Вот тогда-то, пока писали объяснения и разбирались, кто виноват, а кто прав, я и засветился в своей заметной олимпийке.
* * *
После того, как меня поместили в камеру предварительного заключения – КПЗ – я забрался на нары и почти сразу уснул. В камере уже находились двое сидельцев. Они не проявили большого любопытства к новому жильцу, только слегка приподняли головы и продолжили спать. Позже принесли завтрак – утреннюю баланду, но я не уделил ей должного внимания: был сыт со вчерашних проводов.

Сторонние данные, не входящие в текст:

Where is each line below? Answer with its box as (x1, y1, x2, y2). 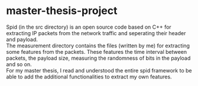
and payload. (6, 36, 38, 43)
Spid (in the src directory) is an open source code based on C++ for (6, 23, 171, 30)
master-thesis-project (6, 4, 118, 18)
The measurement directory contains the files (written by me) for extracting (6, 42, 190, 49)
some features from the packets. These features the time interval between (6, 48, 187, 55)
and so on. (6, 60, 33, 68)
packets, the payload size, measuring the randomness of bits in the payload (6, 54, 191, 61)
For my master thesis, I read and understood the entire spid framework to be (6, 67, 192, 74)
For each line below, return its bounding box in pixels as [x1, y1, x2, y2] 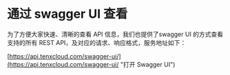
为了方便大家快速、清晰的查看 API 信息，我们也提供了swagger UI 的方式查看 [7, 30, 224, 38]
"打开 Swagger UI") [120, 60, 176, 68]
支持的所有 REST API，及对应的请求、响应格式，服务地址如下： [7, 38, 187, 46]
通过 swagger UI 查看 [7, 6, 128, 22]
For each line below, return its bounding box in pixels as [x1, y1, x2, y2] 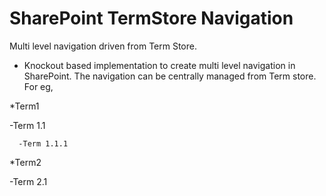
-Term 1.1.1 [18, 138, 69, 149]
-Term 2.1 [9, 175, 48, 187]
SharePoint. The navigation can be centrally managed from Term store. [23, 70, 317, 82]
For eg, [23, 80, 54, 92]
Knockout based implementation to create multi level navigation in [23, 59, 296, 71]
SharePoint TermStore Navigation [9, 7, 294, 30]
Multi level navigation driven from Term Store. [9, 40, 198, 52]
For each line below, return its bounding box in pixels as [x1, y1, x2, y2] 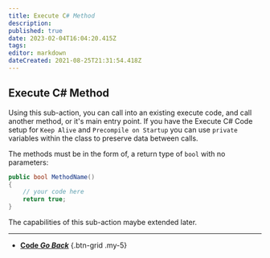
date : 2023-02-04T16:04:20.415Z [8, 34, 117, 43]
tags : [8, 42, 27, 50]
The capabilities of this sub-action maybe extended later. [8, 218, 198, 227]
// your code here [22, 188, 84, 196]
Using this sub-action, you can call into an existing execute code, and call [8, 108, 252, 117]
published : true [8, 27, 63, 35]
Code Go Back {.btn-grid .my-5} [19, 240, 127, 250]
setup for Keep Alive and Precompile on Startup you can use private [8, 125, 239, 134]
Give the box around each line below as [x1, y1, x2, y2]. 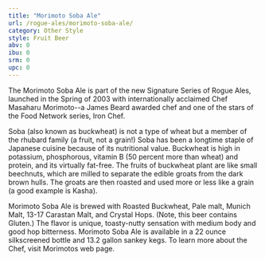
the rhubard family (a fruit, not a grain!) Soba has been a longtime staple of [8, 135, 254, 144]
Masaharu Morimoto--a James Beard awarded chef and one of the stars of [8, 102, 254, 112]
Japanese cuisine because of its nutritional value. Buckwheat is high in [8, 143, 240, 152]
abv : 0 [8, 42, 30, 49]
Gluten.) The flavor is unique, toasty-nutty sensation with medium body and [8, 218, 256, 227]
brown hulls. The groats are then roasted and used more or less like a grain [8, 177, 255, 187]
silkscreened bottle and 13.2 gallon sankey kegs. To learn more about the [8, 235, 248, 244]
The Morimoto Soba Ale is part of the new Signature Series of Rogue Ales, [8, 85, 251, 95]
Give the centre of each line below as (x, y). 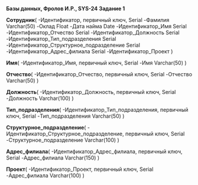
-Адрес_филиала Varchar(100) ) (45, 176)
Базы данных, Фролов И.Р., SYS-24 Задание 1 (66, 9)
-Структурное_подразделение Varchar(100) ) (63, 140)
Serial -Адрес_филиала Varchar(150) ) (53, 158)
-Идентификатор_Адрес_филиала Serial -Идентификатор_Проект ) (90, 51)
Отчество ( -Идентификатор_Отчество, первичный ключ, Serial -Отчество (99, 74)
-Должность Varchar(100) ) (40, 98)
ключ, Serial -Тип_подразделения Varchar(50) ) (65, 116)
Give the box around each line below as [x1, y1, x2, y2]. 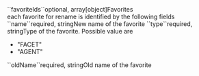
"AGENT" [16, 48, 43, 55]
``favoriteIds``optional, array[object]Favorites [7, 5, 133, 13]
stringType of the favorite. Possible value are [7, 27, 133, 35]
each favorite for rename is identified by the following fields [7, 12, 175, 21]
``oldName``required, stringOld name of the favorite [7, 61, 152, 69]
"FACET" [16, 40, 42, 49]
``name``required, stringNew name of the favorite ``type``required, [7, 20, 193, 28]
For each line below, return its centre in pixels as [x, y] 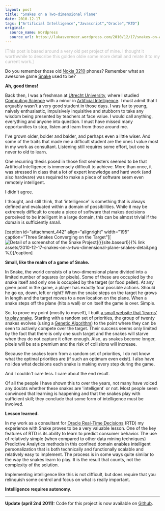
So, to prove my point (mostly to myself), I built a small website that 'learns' [81, 312]
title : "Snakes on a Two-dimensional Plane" [51, 14]
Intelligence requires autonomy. [38, 489]
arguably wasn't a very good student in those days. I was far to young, [76, 106]
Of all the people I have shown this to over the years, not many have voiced [81, 383]
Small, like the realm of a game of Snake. [47, 262]
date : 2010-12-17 [23, 19]
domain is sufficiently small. [33, 222]
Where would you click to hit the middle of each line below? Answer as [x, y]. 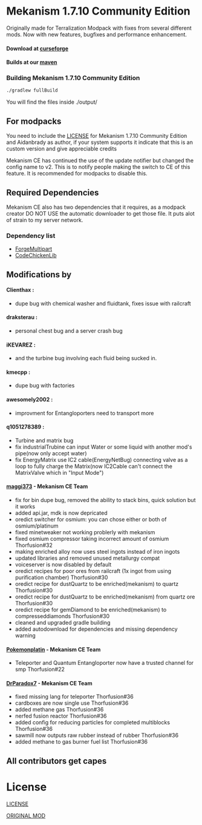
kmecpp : [18, 372]
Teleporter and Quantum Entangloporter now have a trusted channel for [104, 663]
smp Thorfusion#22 [40, 670]
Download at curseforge [37, 48]
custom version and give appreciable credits [61, 149]
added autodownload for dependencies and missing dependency [96, 629]
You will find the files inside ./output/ [52, 102]
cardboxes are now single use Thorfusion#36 [72, 703]
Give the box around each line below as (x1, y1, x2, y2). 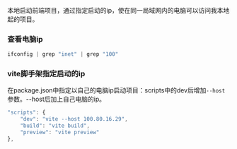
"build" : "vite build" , (20, 122, 91, 129)
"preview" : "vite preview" (20, 129, 100, 136)
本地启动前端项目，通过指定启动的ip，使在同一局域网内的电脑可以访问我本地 (7, 6, 230, 14)
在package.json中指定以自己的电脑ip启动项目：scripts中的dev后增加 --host (7, 86, 226, 95)
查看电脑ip (7, 34, 44, 44)
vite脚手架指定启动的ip (7, 69, 86, 79)
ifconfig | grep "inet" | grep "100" (7, 51, 119, 58)
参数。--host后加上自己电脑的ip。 (7, 95, 106, 104)
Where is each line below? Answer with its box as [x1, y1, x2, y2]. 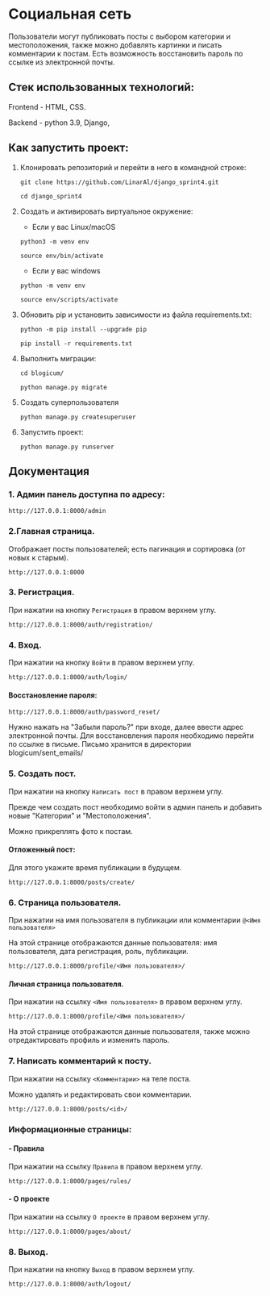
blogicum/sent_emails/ [8, 748, 84, 758]
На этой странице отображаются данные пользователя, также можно [8, 1027, 251, 1036]
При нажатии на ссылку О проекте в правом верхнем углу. [8, 1211, 210, 1222]
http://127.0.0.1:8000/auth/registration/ [8, 620, 153, 629]
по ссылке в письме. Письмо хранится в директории [8, 740, 192, 749]
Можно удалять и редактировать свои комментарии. [8, 1090, 192, 1099]
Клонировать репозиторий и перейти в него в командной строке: [19, 162, 247, 172]
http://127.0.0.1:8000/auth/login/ [8, 673, 128, 681]
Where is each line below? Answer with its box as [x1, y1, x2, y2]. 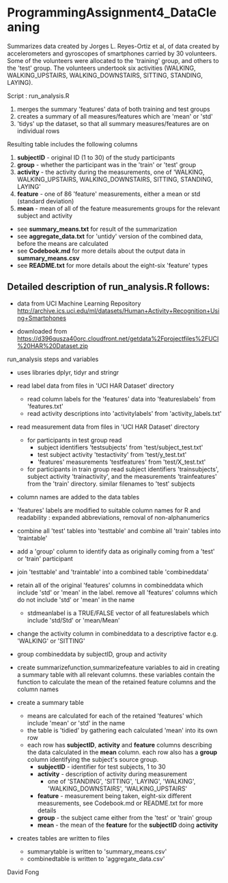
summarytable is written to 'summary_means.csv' [27, 847, 167, 856]
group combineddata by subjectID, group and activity [16, 649, 167, 658]
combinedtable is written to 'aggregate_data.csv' [27, 854, 165, 862]
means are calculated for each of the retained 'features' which [27, 711, 203, 720]
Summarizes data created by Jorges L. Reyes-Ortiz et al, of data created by [7, 42, 220, 50]
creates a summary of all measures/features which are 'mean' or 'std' [16, 112, 213, 121]
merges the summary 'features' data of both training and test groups [16, 105, 210, 113]
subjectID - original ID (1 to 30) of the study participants [16, 153, 175, 162]
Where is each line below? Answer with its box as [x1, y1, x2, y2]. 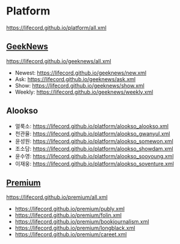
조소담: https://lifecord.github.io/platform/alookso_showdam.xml [14, 145, 173, 152]
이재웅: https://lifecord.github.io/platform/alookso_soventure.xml [14, 160, 175, 167]
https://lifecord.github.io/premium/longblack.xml [14, 224, 135, 232]
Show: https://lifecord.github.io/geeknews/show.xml [14, 82, 144, 89]
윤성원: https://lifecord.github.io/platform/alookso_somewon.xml [14, 137, 173, 145]
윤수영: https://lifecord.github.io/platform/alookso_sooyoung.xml [14, 152, 174, 160]
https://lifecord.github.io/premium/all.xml [6, 194, 108, 201]
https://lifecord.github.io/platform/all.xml [6, 24, 107, 31]
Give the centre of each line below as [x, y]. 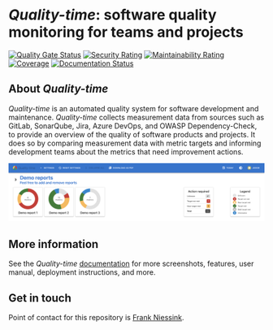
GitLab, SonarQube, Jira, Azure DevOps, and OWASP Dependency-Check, [133, 126]
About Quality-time [58, 89]
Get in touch [40, 298]
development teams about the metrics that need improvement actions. [126, 151]
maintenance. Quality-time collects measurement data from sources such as [136, 117]
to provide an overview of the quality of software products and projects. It [132, 134]
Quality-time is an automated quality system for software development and [134, 108]
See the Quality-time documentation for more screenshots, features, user [131, 264]
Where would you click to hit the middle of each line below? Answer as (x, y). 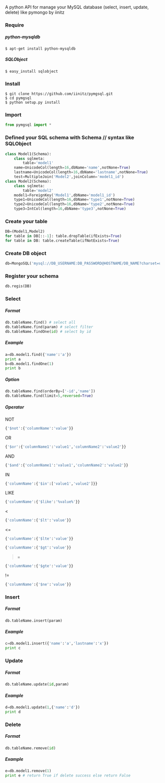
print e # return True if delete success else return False (68, 776)
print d (13, 712)
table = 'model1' (38, 163)
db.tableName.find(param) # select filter (49, 327)
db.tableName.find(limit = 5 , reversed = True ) (49, 396)
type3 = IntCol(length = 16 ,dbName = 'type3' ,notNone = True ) (70, 209)
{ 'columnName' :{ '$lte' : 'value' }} (39, 539)
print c (13, 648)
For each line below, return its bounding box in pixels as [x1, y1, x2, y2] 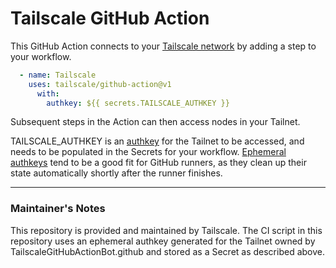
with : [36, 88, 60, 99]
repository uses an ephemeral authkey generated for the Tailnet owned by [10, 235, 316, 247]
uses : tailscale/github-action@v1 [28, 79, 172, 89]
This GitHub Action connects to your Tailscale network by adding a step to [10, 40, 317, 52]
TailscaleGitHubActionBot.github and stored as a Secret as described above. [10, 245, 326, 257]
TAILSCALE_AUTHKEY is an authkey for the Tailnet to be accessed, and [10, 135, 305, 147]
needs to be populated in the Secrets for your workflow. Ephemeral [10, 146, 287, 158]
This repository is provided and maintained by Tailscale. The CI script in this [10, 224, 323, 236]
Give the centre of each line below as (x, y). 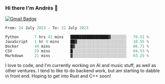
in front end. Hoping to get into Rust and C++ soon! (58, 76)
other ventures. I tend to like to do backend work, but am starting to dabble (82, 70)
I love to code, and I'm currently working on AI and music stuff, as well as (81, 65)
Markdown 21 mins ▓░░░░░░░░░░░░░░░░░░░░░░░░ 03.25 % (77, 55)
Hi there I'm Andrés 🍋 (32, 8)
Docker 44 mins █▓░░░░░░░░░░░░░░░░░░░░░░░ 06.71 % (77, 46)
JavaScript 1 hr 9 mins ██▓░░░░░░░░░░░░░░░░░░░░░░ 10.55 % (77, 42)
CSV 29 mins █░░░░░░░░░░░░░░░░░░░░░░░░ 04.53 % (77, 51)
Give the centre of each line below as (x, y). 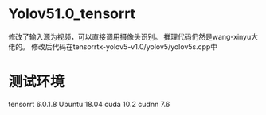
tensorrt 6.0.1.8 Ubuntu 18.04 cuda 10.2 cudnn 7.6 (89, 104)
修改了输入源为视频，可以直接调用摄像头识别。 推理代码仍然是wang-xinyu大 (133, 36)
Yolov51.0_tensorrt (72, 14)
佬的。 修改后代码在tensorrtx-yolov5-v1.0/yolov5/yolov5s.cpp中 (113, 46)
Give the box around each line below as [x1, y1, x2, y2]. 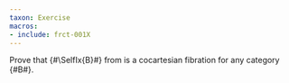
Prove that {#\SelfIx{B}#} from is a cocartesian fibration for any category [9, 55, 280, 66]
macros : [9, 22, 39, 31]
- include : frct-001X [9, 30, 91, 39]
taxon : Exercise [9, 13, 70, 23]
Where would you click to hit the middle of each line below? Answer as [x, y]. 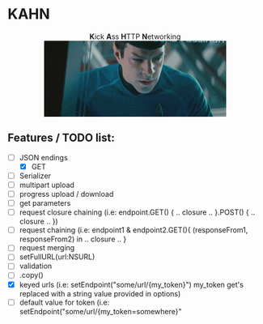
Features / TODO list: [61, 138]
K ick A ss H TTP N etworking [135, 36]
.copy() [31, 275]
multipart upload [47, 185]
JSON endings [43, 157]
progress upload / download [66, 194]
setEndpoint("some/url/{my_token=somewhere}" [100, 311]
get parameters [45, 203]
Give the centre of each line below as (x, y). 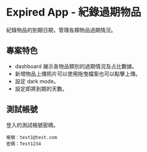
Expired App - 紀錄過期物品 (74, 12)
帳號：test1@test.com (32, 137)
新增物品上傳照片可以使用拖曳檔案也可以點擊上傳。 (78, 74)
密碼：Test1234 (24, 144)
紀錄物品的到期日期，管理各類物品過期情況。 (61, 30)
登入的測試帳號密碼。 (32, 125)
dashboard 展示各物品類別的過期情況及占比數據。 (76, 66)
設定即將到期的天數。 (41, 89)
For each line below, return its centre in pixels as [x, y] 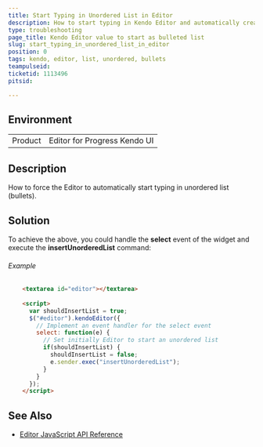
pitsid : [21, 81]
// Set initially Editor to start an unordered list [131, 340]
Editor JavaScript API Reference [71, 434]
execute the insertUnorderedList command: [79, 247]
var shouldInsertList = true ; [78, 311]
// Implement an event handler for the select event [124, 325]
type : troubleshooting [45, 30]
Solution [29, 220]
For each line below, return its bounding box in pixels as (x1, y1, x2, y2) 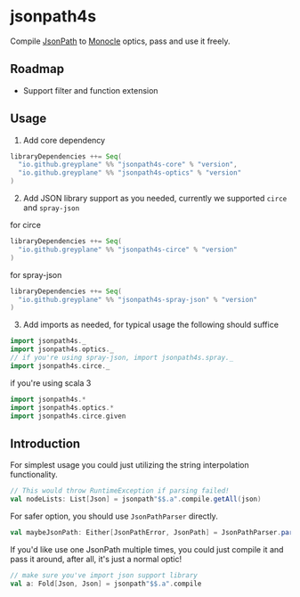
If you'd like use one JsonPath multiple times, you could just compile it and (10, 544, 284, 554)
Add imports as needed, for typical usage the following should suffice (22, 319, 280, 331)
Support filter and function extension (22, 85, 158, 95)
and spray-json (22, 202, 80, 213)
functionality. (10, 470, 59, 480)
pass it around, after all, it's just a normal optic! (10, 553, 182, 564)
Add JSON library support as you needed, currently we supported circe (22, 193, 288, 204)
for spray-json (10, 269, 62, 280)
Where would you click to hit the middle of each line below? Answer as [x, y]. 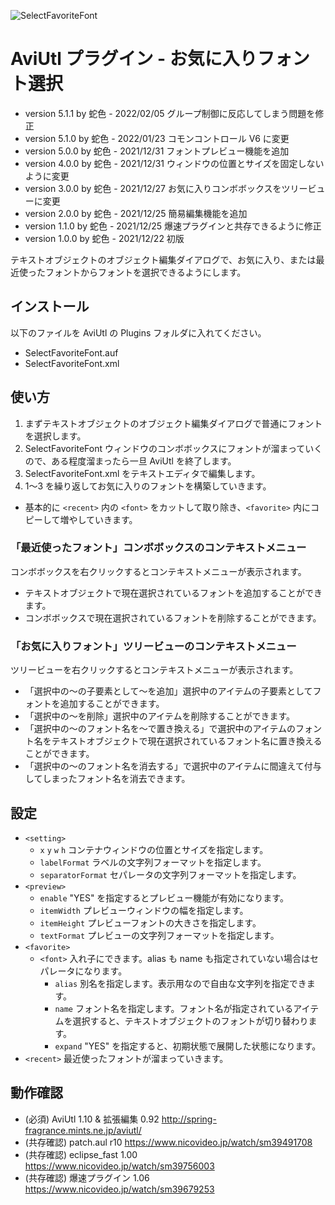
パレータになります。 [83, 971]
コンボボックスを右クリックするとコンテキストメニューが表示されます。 [158, 571]
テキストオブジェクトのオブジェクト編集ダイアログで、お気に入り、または [163, 259]
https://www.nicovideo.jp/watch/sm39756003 [119, 1166]
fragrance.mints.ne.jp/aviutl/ [83, 1130]
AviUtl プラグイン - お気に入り [134, 59]
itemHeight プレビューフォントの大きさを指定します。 [150, 922]
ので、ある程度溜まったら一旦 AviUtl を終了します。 [130, 461]
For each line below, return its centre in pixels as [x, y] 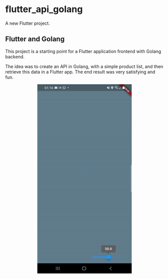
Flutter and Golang [35, 39]
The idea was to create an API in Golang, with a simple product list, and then [84, 66]
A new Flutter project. [28, 23]
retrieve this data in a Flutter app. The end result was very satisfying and [80, 72]
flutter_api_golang [44, 9]
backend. [15, 57]
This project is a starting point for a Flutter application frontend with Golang [83, 51]
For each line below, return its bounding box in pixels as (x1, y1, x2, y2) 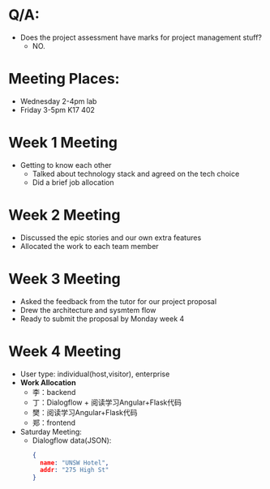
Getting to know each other (19, 160, 112, 169)
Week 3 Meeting (8, 269, 122, 288)
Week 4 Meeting (8, 342, 122, 360)
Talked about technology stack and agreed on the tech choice (32, 169, 240, 178)
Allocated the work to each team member (19, 241, 160, 251)
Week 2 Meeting (8, 206, 121, 224)
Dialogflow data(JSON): (32, 435, 112, 445)
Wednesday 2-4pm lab (19, 96, 97, 106)

Почему-то вместе с нами забрали и Петю Жернова, который даже близко к месту происшествия не подходил.
Днём начались допросы, с парней на экспертизу стянули трусы, правда, через некоторое время вернули все в дырах, видимо, брали образцы биоматериала. Меня почему-то обошли стороной. Через некоторое время мы уже знали, кто в какой камере сидит и очень удивлялись: что делает здесь Петя, которого даже на месте происшествия не было. Только ближе к вечеру следователь, разобравшись, отпустил его домой, вручив на прощание изрезанные семейники.
Оказалось, что Петюня, провожая свою девушку, тоже уговорил её в подъезде. И только после того, как она подтвердила этот факт, его отпустили. На прощание следователь Шлыков пробурчал:
-Что за команда у вас такая – трахаетесь по подъездам! Вам что, других помещений не хватает?
В ответ на это перепуганный Петя попросил прощения и дал честное благородное слово, что больше так делать не будет, так как на днях уходит служить в Советскую Армию.
* * *
А с нами начали проводить следственные действия. Вот только до сих пор не могу понять, почему меня, в отличие от моих друзей, не возили на место преступления, не брали никаких анализов с одежды, как будто знали наверняка, что искать там нечего.